Overview

The population of homeless students in the US increased dramatically since the recession of 2008. According to new federal data, there were approximately 1.36 million homeless students in 2013-2014 with 2,634 of those in the state of Hawaii, where homelessness is exacerbated by high real estate prices and one of the highest costs of living in the country.

The federal definition of homelessness includes children and youth who lack a regular fixed and adequate nighttime residence. It refers to youth living in shelters, transitional housing, cars, campgrounds, motels, and those sharing housing with others because of loss of housing, economic hardship, or similar reasons.

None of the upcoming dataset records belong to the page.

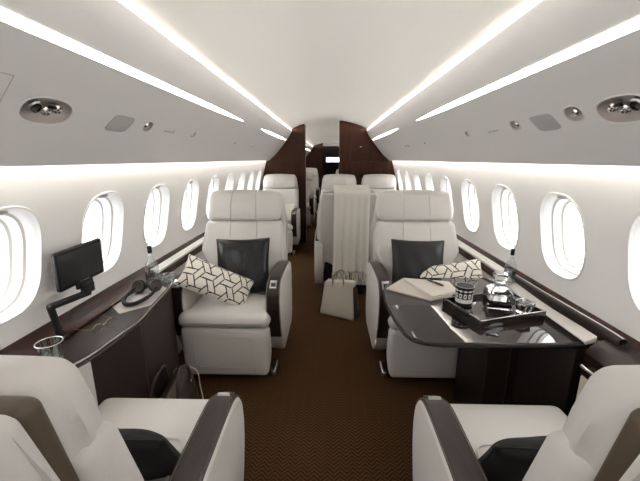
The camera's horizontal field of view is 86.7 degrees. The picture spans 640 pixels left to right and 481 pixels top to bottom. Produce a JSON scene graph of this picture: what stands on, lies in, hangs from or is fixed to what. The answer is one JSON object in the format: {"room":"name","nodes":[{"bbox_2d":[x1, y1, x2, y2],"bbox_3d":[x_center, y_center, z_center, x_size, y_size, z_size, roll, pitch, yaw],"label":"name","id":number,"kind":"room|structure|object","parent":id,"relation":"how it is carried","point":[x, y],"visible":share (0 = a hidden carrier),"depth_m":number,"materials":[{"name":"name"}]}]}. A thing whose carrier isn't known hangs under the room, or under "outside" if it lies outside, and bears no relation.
{"room":"aircraft cabin","nodes":[
{"label":"aircraft cabin","id":0,"kind":"room"},
{"bbox_2d":[0,161,265,354],"bbox_3d":[-0.905,-0.954,6.842,0.146,1.460,17.500,0,14,1],"label":"wall","id":1,"kind":"structure","parent":0,"point":[59,196],"depth_m":1.61,"materials":[{"name":"white plastic"}]},
{"bbox_2d":[0,206,42,325],"bbox_3d":[-1.131,0.091,1.163,0.194,0.416,0.330,0,14,1],"label":"window","id":2,"kind":"structure","parent":1,"relation":"in","point":[21,237],"depth_m":1.28,"materials":[{"name":"white plastic"},{"name":"clear glass"}]},
{"bbox_2d":[80,191,123,276],"bbox_3d":[-1.117,-0.034,1.683,0.194,0.416,0.330,0,14,1],"label":"window","id":3,"kind":"structure","parent":1,"relation":"in","point":[109,205],"depth_m":1.80,"materials":[{"name":"white plastic"},{"name":"clear glass"}]},
{"bbox_2d":[143,184,169,247],"bbox_3d":[-1.103,-0.159,2.203,0.194,0.416,0.330,0,14,1],"label":"window","id":4,"kind":"structure","parent":1,"relation":"in","point":[159,196],"depth_m":2.32,"materials":[{"name":"white plastic"},{"name":"clear glass"}]},
{"bbox_2d":[145,232,204,275],"bbox_3d":[-0.934,-0.919,6.851,0.092,0.098,17.500,0,14,1],"label":"trim","id":5,"kind":"structure","parent":1,"relation":"attached to","point":[171,268],"depth_m":2.47,"materials":[{"name":"brown wood"}]},
{"bbox_2d":[181,179,198,230],"bbox_3d":[-1.089,-0.283,2.723,0.194,0.416,0.330,0,14,1],"label":"window","id":6,"kind":"structure","parent":1,"relation":"in","point":[189,204],"depth_m":2.85,"materials":[{"name":"white glass"}]},
{"bbox_2d":[205,176,218,219],"bbox_3d":[-1.075,-0.408,3.243,0.194,0.416,0.330,0,14,1],"label":"window","id":7,"kind":"structure","parent":1,"relation":"in","point":[214,183],"depth_m":3.34,"materials":[{"name":"white"}]},
{"bbox_2d":[224,173,233,189],"bbox_3d":[-1.062,-0.533,3.763,0.194,0.416,0.330,0,14,1],"label":"window","id":8,"kind":"structure","parent":1,"relation":"in","point":[229,185],"depth_m":3.87,"materials":[{"name":"white glass"}]},
{"bbox_2d":[237,172,244,189],"bbox_3d":[-1.048,-0.658,4.283,0.194,0.416,0.330,0,14,1],"label":"window","id":9,"kind":"structure","parent":1,"relation":"in","point":[241,182],"depth_m":4.40,"materials":[{"name":"white"}]},
{"bbox_2d":[247,170,253,189],"bbox_3d":[-1.034,-0.783,4.803,0.194,0.416,0.330,0,14,1],"label":"window","id":10,"kind":"structure","parent":1,"relation":"in","point":[251,177],"depth_m":4.93,"materials":[{"name":"white"}]},
{"bbox_2d":[255,169,261,189],"bbox_3d":[-1.020,-0.908,5.323,0.194,0.416,0.330,0,14,1],"label":"window","id":11,"kind":"structure","parent":1,"relation":"in","point":[258,178],"depth_m":5.45,"materials":[{"name":"white"}]},
{"bbox_2d":[0,0,312,166],"bbox_3d":[-0.618,-1.807,6.630,0.380,0.462,17.500,0,14,1],"label":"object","id":12,"kind":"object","parent":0,"point":[97,93],"depth_m":1.17,"materials":[{"name":"white plastic"}]},
{"bbox_2d":[0,72,13,100],"bbox_3d":[-0.779,-0.349,0.755,0.059,0.072,0.172,0,14,1],"label":"access panel","id":13,"kind":"object","parent":12,"relation":"attached to","point":[0,72],"visible":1,"depth_m":0.83,"materials":[{"name":"grey plastic"}]},
{"bbox_2d":[17,96,73,125],"bbox_3d":[-0.796,-0.377,0.990,0.063,0.075,0.190,0,14,1],"label":"light","id":14,"kind":"object","parent":12,"relation":"attached to","point":[32,105],"visible":0.99,"depth_m":0.97,"materials":[{"name":"white"}]},
{"bbox_2d":[105,115,134,131],"bbox_3d":[-0.785,-0.460,1.335,0.050,0.059,0.147,0,14,2],"label":"ceiling vent","id":15,"kind":"object","parent":12,"relation":"in","point":[119,123],"visible":1,"depth_m":1.33,"materials":[{"name":"grey plastic"}]},
{"bbox_2d":[0,5,242,120],"bbox_3d":[-0.673,-0.438,0.556,0.023,0.026,4.450,0,14,1],"label":"recessed light","id":16,"kind":"object","parent":12,"relation":"in","point":[9,17],"visible":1,"depth_m":0.96,"materials":[{"name":"white plastic"}]},
{"bbox_2d":[142,121,153,131],"bbox_3d":[-0.776,-0.513,1.528,0.043,0.048,0.078,1,14,3],"label":"ceiling vent","id":17,"kind":"object","parent":12,"relation":"in","point":[146,125],"visible":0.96,"depth_m":1.52,"materials":[{"name":"white metal"}]},
{"bbox_2d":[261,129,285,139],"bbox_3d":[-0.571,-1.366,4.420,0.023,0.026,2.040,0,14,1],"label":"recessed light","id":18,"kind":"object","parent":12,"relation":"in","point":[266,131],"visible":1,"depth_m":4.22,"materials":[{"name":"white plastic"}]},
{"bbox_2d":[178,208,456,480],"bbox_3d":[0.177,-0.218,6.990,2.240,0.040,17.500,0,14,1],"label":"floor","id":19,"kind":"structure","parent":0,"point":[328,412],"depth_m":2.02,"materials":[{"name":"carpet"}]},
{"bbox_2d":[0,267,179,405],"bbox_3d":[-0.968,0.643,1.719,0.296,0.747,1.002,0,14,1],"label":"console","id":20,"kind":"object","parent":19,"relation":"on","point":[123,360],"visible":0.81,"depth_m":1.51,"materials":[{"name":"black wood"}]},
{"bbox_2d":[34,336,64,358],"bbox_3d":[-0.953,0.398,1.201,0.083,0.088,0.083,0,14,1],"label":"glass tumbler","id":21,"kind":"object","parent":20,"relation":"on","point":[59,356],"visible":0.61,"depth_m":1.21,"materials":[{"name":"clear glass"}]},
{"bbox_2d":[46,238,103,342],"bbox_3d":[-1.019,0.198,1.432,0.065,0.366,0.301,3,14,12],"label":"monitor","id":22,"kind":"object","parent":20,"relation":"on","point":[77,265],"visible":0.99,"depth_m":1.40,"materials":[{"name":"black plastic"}]},
{"bbox_2d":[72,316,115,333],"bbox_3d":[-0.980,0.358,1.466,0.129,0.041,0.131,4,14,16],"label":"eyeglasses","id":23,"kind":"object","parent":20,"relation":"on","point":[99,316],"visible":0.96,"depth_m":1.44,"materials":[{"name":"gold metal"}]},
{"bbox_2d":[43,276,170,362],"bbox_3d":[-0.925,0.347,1.646,0.196,0.020,0.990,0,14,1],"label":"countertop","id":24,"kind":"structure","parent":20,"relation":"on","point":[81,344],"depth_m":1.42,"materials":[{"name":"black wood"}]},
{"bbox_2d":[113,286,165,313],"bbox_3d":[-0.930,0.303,1.777,0.175,0.003,0.365,0,14,1],"label":"placemat","id":25,"kind":"object","parent":20,"relation":"on","point":[120,308],"visible":0.7,"depth_m":1.75,"materials":[{"name":"grey"}]},
{"bbox_2d":[121,279,161,306],"bbox_3d":[-0.933,0.264,1.766,0.154,0.072,0.234,-1,14,-5],"label":"headphones","id":26,"kind":"object","parent":25,"relation":"on","point":[154,285],"visible":1,"depth_m":1.82,"materials":[{"name":"black plastic"}]},
{"bbox_2d":[138,280,145,292],"bbox_3d":[-0.981,0.248,1.841,0.072,0.070,0.047,0,14,1],"label":"ear cup","id":27,"kind":"object","parent":26,"relation":"on","point":[141,284],"depth_m":1.82,"materials":[{"name":"black plastic"}]},
{"bbox_2d":[145,245,159,284],"bbox_3d":[-0.974,0.143,1.958,0.074,0.231,0.074,0,14,1],"label":"glass bottle","id":28,"kind":"object","parent":20,"relation":"on","point":[149,248],"visible":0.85,"depth_m":1.93,"materials":[{"name":"clear glass"}]},
{"bbox_2d":[159,272,174,282],"bbox_3d":[-0.913,0.223,2.027,0.092,0.042,0.092,0,14,1],"label":"glass dish","id":29,"kind":"object","parent":20,"relation":"on","point":[166,272],"visible":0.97,"depth_m":2.01,"materials":[{"name":"clear glass"}]},
{"bbox_2d":[0,355,244,480],"bbox_3d":[-0.611,0.636,0.920,0.676,1.133,0.924,0,14,1],"label":"seat","id":30,"kind":"object","parent":19,"relation":"on","point":[53,427],"visible":0.96,"depth_m":0.56,"materials":[{"name":"grey leather"}]},
{"bbox_2d":[118,428,180,480],"bbox_3d":[-0.580,0.608,0.959,0.385,0.331,0.212,-1,14,-2],"label":"throw cushion","id":31,"kind":"object","parent":30,"relation":"on","point":[155,457],"visible":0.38,"depth_m":0.86,"materials":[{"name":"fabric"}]},
{"bbox_2d":[98,398,208,480],"bbox_3d":[-0.608,0.742,1.074,0.557,0.119,0.674,0,14,1],"label":"seat cushion","id":32,"kind":"object","parent":30,"relation":"on","point":[174,419],"depth_m":1.25,"materials":[{"name":"grey leather"}]},
{"bbox_2d":[150,364,203,398],"bbox_3d":[-0.737,0.824,1.714,0.169,0.407,0.406,-1,14,-2],"label":"handbag","id":33,"kind":"object","parent":19,"relation":"on","point":[182,385],"visible":0.42,"depth_m":1.73,"materials":[{"name":"black leather"}]},
{"bbox_2d":[171,190,291,375],"bbox_3d":[-0.585,0.248,2.462,0.700,1.168,0.904,0,14,1],"label":"seat","id":34,"kind":"object","parent":19,"relation":"on","point":[216,336],"visible":0.84,"depth_m":2.17,"materials":[{"name":"grey leather"}]},
{"bbox_2d":[174,254,253,304],"bbox_3d":[-0.671,0.274,2.208,0.488,0.366,0.167,-3,14,-13],"label":"throw cushion","id":35,"kind":"object","parent":34,"relation":"on","point":[198,275],"visible":0.97,"depth_m":2.16,"materials":[{"name":"beige fabric"}]},
{"bbox_2d":[178,292,270,327],"bbox_3d":[-0.589,0.440,2.333,0.579,0.119,0.564,0,14,1],"label":"seat cushion","id":36,"kind":"object","parent":34,"relation":"on","point":[201,311],"depth_m":2.10,"materials":[{"name":"grey leather"}]},
{"bbox_2d":[216,237,269,292],"bbox_3d":[-0.546,0.177,2.398,0.411,0.388,0.178,1,14,5],"label":"throw cushion","id":37,"kind":"object","parent":34,"relation":"on","point":[249,258],"visible":0.67,"depth_m":2.35,"materials":[{"name":"black leather"}]},
{"bbox_2d":[263,174,300,254],"bbox_3d":[-0.654,-0.434,5.304,0.651,1.168,0.904,0,14,1],"label":"seat","id":38,"kind":"object","parent":19,"relation":"on","point":[286,185],"visible":0.46,"depth_m":5.40,"materials":[{"name":"grey leather"}]},
{"bbox_2d":[285,203,294,220],"bbox_3d":[-0.569,-0.431,5.138,0.364,0.247,0.169,0,14,1],"label":"throw cushion","id":39,"kind":"object","parent":38,"relation":"on","point":[289,207],"visible":0.28,"depth_m":5.10,"materials":[{"name":"beige fabric"}]},
{"bbox_2d":[287,221,292,230],"bbox_3d":[-0.659,-0.243,5.175,0.538,0.119,0.564,0,14,1],"label":"seat cushion","id":40,"kind":"object","parent":38,"relation":"on","point":[290,223],"depth_m":4.94,"materials":[{"name":"grey leather"}]},
{"bbox_2d":[306,170,314,227],"bbox_3d":[-0.471,-0.919,7.322,0.700,1.168,0.904,0,14,1],"label":"seat","id":41,"kind":"object","parent":19,"relation":"on","point":[310,197],"visible":0.37,"depth_m":7.38,"materials":[{"name":"grey leather"}]},
{"bbox_2d":[306,168,319,213],"bbox_3d":[-0.362,-1.362,9.168,0.700,1.168,0.904,0,14,1],"label":"seat","id":42,"kind":"object","parent":19,"relation":"on","point":[314,171],"visible":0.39,"depth_m":9.24,"materials":[{"name":"grey leather"}]},
{"bbox_2d":[321,174,355,191],"bbox_3d":[0.299,-0.419,5.241,0.651,1.168,0.904,0,14,1],"label":"seat","id":43,"kind":"object","parent":19,"relation":"on","point":[328,180],"visible":0.11,"depth_m":5.35,"materials":[{"name":"grey leather"}]},
{"bbox_2d":[319,269,359,319],"bbox_3d":[0.180,0.475,3.093,0.361,0.440,0.153,7,15,27],"label":"handbag","id":44,"kind":"object","parent":19,"relation":"on","point":[339,297],"visible":1,"depth_m":3.04,"materials":[{"name":"beige leather"}]},
{"bbox_2d":[314,187,377,293],"bbox_3d":[0.283,-0.032,3.689,0.665,1.139,0.904,0,14,1],"label":"seat","id":45,"kind":"object","parent":19,"relation":"on","point":[323,251],"visible":0.44,"depth_m":3.40,"materials":[{"name":"grey leather"}]},
{"bbox_2d":[332,185,369,284],"bbox_3d":[0.296,-0.071,3.375,0.352,0.955,0.429,0,14,1],"label":"throw blanket","id":46,"kind":"object","parent":45,"relation":"on","point":[351,202],"visible":0.9,"depth_m":3.16,"materials":[{"name":"beige fabric"}]},
{"bbox_2d":[361,174,396,194],"bbox_3d":[0.948,-0.415,5.224,0.630,1.168,0.906,0,14,1],"label":"seat","id":47,"kind":"object","parent":19,"relation":"on","point":[379,183],"visible":0.23,"depth_m":5.33,"materials":[{"name":"grey leather"}]},
{"bbox_2d":[366,190,483,377],"bbox_3d":[0.717,0.256,2.429,0.700,1.168,0.904,0,14,1],"label":"seat","id":48,"kind":"object","parent":19,"relation":"on","point":[409,215],"visible":0.57,"depth_m":2.52,"materials":[{"name":"grey leather"}]},
{"bbox_2d":[388,316,398,329],"bbox_3d":[0.712,0.447,2.300,0.579,0.119,0.564,0,14,1],"label":"seat cushion","id":49,"kind":"object","parent":48,"relation":"on","point":[391,325],"depth_m":2.06,"materials":[{"name":"grey leather"}]},
{"bbox_2d":[391,239,444,280],"bbox_3d":[0.683,0.178,2.365,0.393,0.362,0.175,-1,14,-3],"label":"throw cushion","id":50,"kind":"object","parent":48,"relation":"on","point":[410,259],"visible":0.6,"depth_m":2.32,"materials":[{"name":"black leather"}]},
{"bbox_2d":[420,258,482,277],"bbox_3d":[0.856,0.254,2.261,0.470,0.271,0.167,4,14,15],"label":"throw cushion","id":51,"kind":"object","parent":48,"relation":"on","point":[470,268],"visible":0.57,"depth_m":2.23,"materials":[{"name":"beige fabric"}]},
{"bbox_2d":[383,268,639,415],"bbox_3d":[0.752,0.675,1.572,0.842,0.754,1.341,0,14,1],"label":"folding table","id":52,"kind":"object","parent":19,"relation":"on","point":[534,362],"visible":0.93,"depth_m":1.51,"materials":[{"name":"black paint"}]},
{"bbox_2d":[386,278,451,300],"bbox_3d":[0.593,0.272,1.931,0.327,0.008,0.298,11,17,37],"label":"paper stack","id":53,"kind":"object","parent":52,"relation":"on","point":[402,287],"visible":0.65,"depth_m":1.89,"materials":[{"name":"beige paper"}]},
{"bbox_2d":[404,278,454,298],"bbox_3d":[0.624,0.266,1.907,0.255,0.014,0.285,0,14,1],"label":"notebook","id":54,"kind":"object","parent":53,"relation":"on","point":[428,288],"visible":0.86,"depth_m":1.89,"materials":[{"name":"beige paper"}]},
{"bbox_2d":[426,279,443,285],"bbox_3d":[0.659,0.240,1.956,0.013,0.015,0.134,-8,16,-29],"label":"pen","id":55,"kind":"object","parent":54,"relation":"on","point":[432,281],"visible":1,"depth_m":1.94,"materials":[{"name":"black"}]},
{"bbox_2d":[442,293,545,328],"bbox_3d":[0.835,0.325,1.645,0.381,0.038,0.270,-4,14,-16],"label":"serving tray","id":56,"kind":"object","parent":52,"relation":"on","point":[482,317],"visible":0.65,"depth_m":1.56,"materials":[{"name":"black paint"}]},
{"bbox_2d":[455,282,474,306],"bbox_3d":[0.713,0.267,1.676,0.089,0.100,0.089,0,14,1],"label":"tumbler","id":57,"kind":"object","parent":56,"relation":"on","point":[464,291],"visible":1,"depth_m":1.65,"materials":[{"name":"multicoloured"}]},
{"bbox_2d":[482,271,514,310],"bbox_3d":[0.875,0.238,1.654,0.123,0.165,0.123,4,14,15],"label":"decanter","id":58,"kind":"object","parent":56,"relation":"on","point":[497,295],"visible":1,"depth_m":1.62,"materials":[{"name":"clear glass"}]},
{"bbox_2d":[515,298,535,313],"bbox_3d":[0.953,0.310,1.577,0.063,0.062,0.063,-4,14,-18],"label":"crystal glass","id":59,"kind":"object","parent":56,"relation":"on","point":[523,305],"visible":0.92,"depth_m":1.56,"materials":[{"name":"clear glass"}]},
{"bbox_2d":[504,249,515,281],"bbox_3d":[1.104,0.143,1.960,0.062,0.195,0.062,0,14,1],"label":"glass bottle","id":60,"kind":"object","parent":52,"relation":"on","point":[512,253],"visible":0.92,"depth_m":1.94,"materials":[{"name":"clear glass"}]},
{"bbox_2d":[412,365,639,480],"bbox_3d":[0.654,0.644,0.888,0.676,1.133,0.924,0,14,1],"label":"seat","id":61,"kind":"object","parent":19,"relation":"on","point":[599,438],"visible":0.95,"depth_m":0.60,"materials":[{"name":"grey leather"}]},
{"bbox_2d":[450,404,567,459],"bbox_3d":[0.657,0.749,1.042,0.557,0.119,0.674,0,14,1],"label":"seat cushion","id":62,"kind":"object","parent":61,"relation":"on","point":[483,425],"depth_m":1.22,"materials":[{"name":"grey leather"}]},
{"bbox_2d":[478,436,546,480],"bbox_3d":[0.620,0.615,0.928,0.385,0.331,0.212,1,14,5],"label":"throw cushion","id":63,"kind":"object","parent":61,"relation":"on","point":[508,459],"visible":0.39,"depth_m":0.83,"materials":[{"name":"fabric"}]},
{"bbox_2d":[576,364,597,399],"bbox_3d":[1.043,0.801,1.296,0.093,0.636,0.169,0,14,1],"label":"pocket","id":64,"kind":"object","parent":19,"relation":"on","point":[586,372],"visible":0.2,"depth_m":1.29,"materials":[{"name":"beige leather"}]},
{"bbox_2d":[306,143,338,193],"bbox_3d":[0.344,-2.725,13.040,2.200,2.011,0.140,0,14,1],"label":"wall","id":65,"kind":"structure","parent":0,"point":[314,159],"depth_m":12.89,"materials":[{"name":"brown wood"}]},
{"bbox_2d":[263,121,394,242],"bbox_3d":[0.148,-0.949,5.663,2.200,2.001,0.160,0,14,1],"label":"wall","id":66,"kind":"structure","parent":0,"point":[359,156],"depth_m":5.55,"materials":[{"name":"brown wood"}]},
{"bbox_2d":[118,0,541,146],"bbox_3d":[0.177,-2.137,6.529,1.560,0.163,17.500,0,14,1],"label":"ceiling","id":67,"kind":"structure","parent":0,"point":[318,65],"depth_m":1.69,"materials":[{"name":"white plastic"}]},
{"bbox_2d":[323,146,338,175],"bbox_3d":[0.403,-3.281,15.271,2.320,2.050,0.040,0,14,1],"label":"wall","id":68,"kind":"structure","parent":0,"point":[332,152],"depth_m":15.16,"materials":[{"name":"black"}]},
{"bbox_2d":[367,0,639,165],"bbox_3d":[0.972,-1.797,6.590,0.380,0.462,17.500,0,14,1],"label":"panel","id":69,"kind":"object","parent":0,"point":[550,27],"depth_m":1.22,"materials":[{"name":"white plastic"}]},
{"bbox_2d":[373,128,397,139],"bbox_3d":[0.808,-1.358,4.385,0.023,0.026,2.040,0,14,1],"label":"recessed light","id":70,"kind":"object","parent":69,"relation":"in","point":[391,131],"visible":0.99,"depth_m":4.16,"materials":[{"name":"white plastic"}]},
{"bbox_2d":[509,120,521,131],"bbox_3d":[0.858,-0.503,1.487,0.043,0.048,0.078,1,14,3],"label":"ceiling vent","id":71,"kind":"object","parent":69,"relation":"in","point":[516,123],"visible":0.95,"depth_m":1.48,"materials":[{"name":"white"}]},
{"bbox_2d":[416,14,639,120],"bbox_3d":[0.706,-0.430,0.521,0.023,0.026,4.450,0,14,1],"label":"recessed light","id":72,"kind":"object","parent":69,"relation":"in","point":[629,26],"visible":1,"depth_m":1.02,"materials":[{"name":"white plastic"}]},
{"bbox_2d":[529,114,560,130],"bbox_3d":[0.857,-0.450,1.294,0.050,0.059,0.147,0,14,1],"label":"ceiling vent","id":73,"kind":"object","parent":69,"relation":"in","point":[543,122],"visible":1,"depth_m":1.29,"materials":[{"name":"grey plastic"}]},
{"bbox_2d":[563,105,585,122],"bbox_3d":[0.845,-0.421,1.129,0.045,0.053,0.090,1,14,3],"label":"ceiling vent","id":74,"kind":"object","parent":69,"relation":"in","point":[577,111],"visible":1,"depth_m":1.12,"materials":[{"name":"white"}]},
{"bbox_2d":[595,93,639,123],"bbox_3d":[0.849,-0.367,0.949,0.064,0.075,0.190,1,14,3],"label":"light","id":75,"kind":"object","parent":69,"relation":"attached to","point":[634,103],"visible":1,"depth_m":0.95,"materials":[{"name":"silver"}]},
{"bbox_2d":[613,103,622,106],"bbox_3d":[0.848,-0.386,0.966,0.008,0.008,0.026,-38,10,10],"label":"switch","id":76,"kind":"object","parent":75,"relation":"attached to","point":[614,104],"depth_m":0.96,"materials":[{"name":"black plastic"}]},
{"bbox_2d":[392,161,639,341],"bbox_3d":[1.259,-0.941,6.788,0.146,1.460,17.500,0,14,1],"label":"wall","id":77,"kind":"structure","parent":0,"point":[607,198],"depth_m":1.55,"materials":[{"name":"white plastic"}]},
{"bbox_2d":[397,169,403,190],"bbox_3d":[1.297,-0.894,5.265,0.194,0.416,0.330,0,14,1],"label":"window","id":78,"kind":"structure","parent":77,"relation":"in","point":[399,176],"depth_m":5.40,"materials":[{"name":"white glass"}]},
{"bbox_2d":[404,170,411,189],"bbox_3d":[1.283,-0.769,4.745,0.194,0.416,0.330,0,14,1],"label":"window","id":79,"kind":"structure","parent":77,"relation":"in","point":[406,175],"depth_m":4.87,"materials":[{"name":"white"}]},
{"bbox_2d":[413,172,421,189],"bbox_3d":[1.270,-0.644,4.225,0.194,0.416,0.330,0,14,1],"label":"window","id":80,"kind":"structure","parent":77,"relation":"in","point":[417,183],"depth_m":4.34,"materials":[{"name":"white"}]},
{"bbox_2d":[425,174,434,190],"bbox_3d":[1.256,-0.519,3.705,0.194,0.416,0.330,0,14,1],"label":"window","id":81,"kind":"structure","parent":77,"relation":"in","point":[429,184],"depth_m":3.81,"materials":[{"name":"white"}]},
{"bbox_2d":[440,176,453,219],"bbox_3d":[1.242,-0.394,3.185,0.194,0.416,0.330,0,14,1],"label":"window","id":82,"kind":"structure","parent":77,"relation":"in","point":[445,185],"depth_m":3.28,"materials":[{"name":"white"}]},
{"bbox_2d":[461,179,479,232],"bbox_3d":[1.228,-0.270,2.665,0.194,0.416,0.330,0,14,1],"label":"window","id":83,"kind":"structure","parent":77,"relation":"in","point":[470,202],"depth_m":2.79,"materials":[{"name":"white glass"}]},
{"bbox_2d":[491,184,518,250],"bbox_3d":[1.214,-0.145,2.145,0.194,0.416,0.330,0,14,1],"label":"window","id":84,"kind":"structure","parent":77,"relation":"in","point":[502,198],"depth_m":2.26,"materials":[{"name":"white plastic"},{"name":"clear glass"}]},
{"bbox_2d":[456,234,639,350],"bbox_3d":[1.288,-0.906,6.795,0.092,0.098,17.500,0,14,1],"label":"trim","id":85,"kind":"structure","parent":77,"relation":"attached to","point":[632,342],"depth_m":1.84,"materials":[{"name":"brown wood"}]},
{"bbox_2d":[539,192,586,280],"bbox_3d":[1.200,-0.020,1.625,0.194,0.416,0.330,0,14,1],"label":"window","id":86,"kind":"structure","parent":77,"relation":"in","point":[554,210],"depth_m":1.74,"materials":[{"name":"white plastic"},{"name":"clear glass"}]},
{"bbox_2d":[627,213,639,311],"bbox_3d":[1.187,0.105,1.105,0.194,0.416,0.330,0,14,1],"label":"window","id":87,"kind":"structure","parent":77,"relation":"in","point":[633,239],"depth_m":1.25,"materials":[{"name":"white plastic"}]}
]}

Homelessness often goes hand-in-hand with other traumas including foreclosure, divorce, domestic violence, or loss, illness or incarceration of a parent (Dill, 2015).

The McKinney-Vento Homeless Assistance Education Act of 1997 was reauthorized in 2015 with the Every Student Succeeds Act (ESSA), with new regulations that took effect in October, 2016. The Act requires schools to communicate with homeless parents and families to inform them of their educational rights. This is to ensure that homeless children have access to education, school success and parental involvement. A key part of this legislation requires appointing liaisons to assist homeless parents (Swick, 2009).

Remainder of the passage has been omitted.